# Double Ended Brake Cables



## wrongway (Apr 4, 2019)

I'm looking to put new cables on my '51 Rudge. I have seen the knarps and have thought about that, but I would like to try making original looking double ended ones. I've watched the videos and I think I could do it. Anyone ever try? Also, and the reason for bringing this up, does cable stretch over time? I think I've read that. Would I have to actually make the cables just a bit shorter than the ones are now?


----------



## fat tire trader (Apr 4, 2019)

I have a lead soldering pot and have remade cables by drilling out the original cable ends and soldering in new cable. It is not difficult.
Cables do stretch a little. Does your brake have adjustment to tighten the cable?


----------



## wrongway (Apr 4, 2019)

fat tire trader said:


> I have a lead soldering pot and have remade cables by drilling out the original cable ends and soldering in new cable. It is not difficult.
> Cables do stretch a little.

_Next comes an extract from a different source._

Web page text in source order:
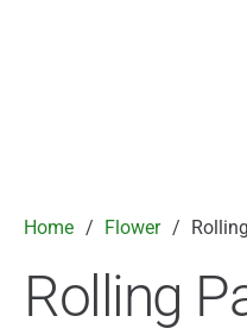
Home / Flower /
Rolling

Does your brake have adjustment to tighten the cable?



I believe it does have the adjuster.


----------



## fat tire trader (Apr 4, 2019)

Then look at how much adjustment is being used to take up the slack and how long the cables are to decide how long to make the new ones.


----------



## SirMike1983 (Apr 9, 2019)

They can also be made by crimping a spare spoke nipple to the cable with a set of Bell Systems cable crimpers. To make the cable, you get the length you need and crimp the nipple into position using the Bell Systems Model D crimper.


----------



## wrongway (Apr 10, 2019)

It looks like the caliper end will be fairly easy, but the lever end might be more difficult.


----------